Configuring NameNode High Availability (HA) enables StarRocks to automatically identify the new active NameNode during a failover. To access an HDFS cluster deployed in HA mode, go to the Instance Configuration page of your StarRocks instance and add the following configuration to the hdfs-site.xml file.

"dfs.nameservices" = "ha_cluster",
"dfs.ha.namenodes.ha_cluster" = "ha_n1,ha_n2",
"dfs.namenode.rpc-address.ha_cluster.ha_n1" = "<hdfs_host>:<hdfs_port>",
"dfs.namenode.rpc-address.ha_cluster.ha_n2" = "<hdfs_host>:<hdfs_port>",
"dfs.client.failover.proxy.provider.ha_cluster" = "org.apache.hadoop.hdfs.server.namenode.ha.ConfiguredFailoverProxyProvider"

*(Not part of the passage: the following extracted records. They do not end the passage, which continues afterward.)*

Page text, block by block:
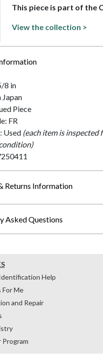
This piece is part of the
View the collection >
8 in
Piece
FR
Used (each item is
Returns Information
Asked Questions
Help
For Me
and Repair
Program
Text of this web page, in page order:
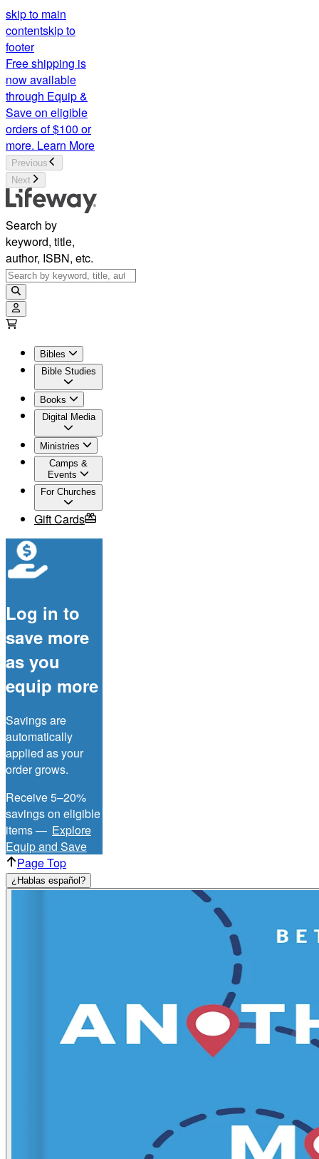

The following table describes the parameters.

Parameter

Description

dfs.nameservices

Specifies a logical name for the HDFS service, which you can customize.

For example, set dfs.nameservices to my_ha.

dfs.ha.namenodes.xxx

The logical names for the NameNodes, separated by commas (,). In this parameter, xxx represents the name you set for dfs.nameservices.

For example, set dfs.ha.namenodes.my_ha to my_nn1,my_nn2.

dfs.namenode.rpc-address.xxx.nn

Specifies the RPC address information for the NameNode. Here, nn represents the name of the NameNode configured in dfs.ha.namenodes.xxx.

For example, set the dfs.namenode.rpc-address.my_ha.my_nn parameter to <hdfs_host>:<hdfs_port>.

dfs.client.failover.proxy.provider.xxx

The provider class that the client uses to connect to the NameNode. The default value is org.apache.hadoop.hdfs.server.namenode.ha.ConfiguredFailoverProxyProvider.

Note

When using an EMR on ECS cluster that includes the HDFS service, go to the Services tab for the target cluster. Then, open the Configure tab of the HDFS service and find the parameter values in the hdfs-site.xml file.